Department of Biosystems Science and Engineering ETH Zürich, Mattenstrasse 26, 4058, Basel, Switzerland.
Chembiochem. 2020 Aug 17;21(16):2241-2249. doi: 10.1002/cbic.202000121. Epub 2020 May 8.
Enzyme engineering has made impressive progress in the past decades, paving the way for the widespread use of enzymes for various purposes. In contrast to "classical" enzyme engineering, which focuses on optimizing specific properties of natural enzymes, a more recent trend towards the creation of artificial enzymes that catalyze fundamentally distinct, new-to-nature reactions is observable. While approaches for creating such enzymes differ significantly, they share the common goal of enabling biocatalytic novelty to broaden the range of applications for enzymes. Although most artificial enzymes reported to date are only moderately active and barely function in vivo, they have the potential to endow cells with capabilities that were previously out of reach and thus herald a new wave of "functional xenobiology". Herein, we highlight recent developments in the field of artificial enzymes with a particular focus on challenges and opportunities for their use in xenobiology.

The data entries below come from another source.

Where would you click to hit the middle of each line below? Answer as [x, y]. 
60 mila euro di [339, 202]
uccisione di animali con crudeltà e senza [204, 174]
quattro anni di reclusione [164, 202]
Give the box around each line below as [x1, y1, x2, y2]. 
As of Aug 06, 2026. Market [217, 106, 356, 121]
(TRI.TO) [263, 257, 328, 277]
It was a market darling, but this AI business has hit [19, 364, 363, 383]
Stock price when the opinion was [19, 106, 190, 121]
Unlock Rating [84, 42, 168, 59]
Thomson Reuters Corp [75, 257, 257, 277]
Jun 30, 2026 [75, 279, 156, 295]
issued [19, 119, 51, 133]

酶工程在过去几十年中取得了令人瞩目的进展,为酶在各种用途中的广泛应用铺平了道路。与专注于优化天然酶特定性质的“经典”酶工程相比,人们越来越倾向于创造人工酶,这些酶可以催化从根本上不同的、自然界中没有的新反应。虽然创造这些酶的方法有很大的不同,但它们都有一个共同的目标,即通过生物催化的新颖性来拓宽酶的应用范围。尽管迄今为止报道的大多数人工酶的活性都只是中等水平,并且在体内几乎无法发挥作用,但它们有可能赋予细胞以前无法企及的能力,从而开启“功能异源生物学”的新浪潮。本文重点介绍了人工酶领域的最新进展,特别关注了它们在异源生物学中的应用所面临的挑战和机遇。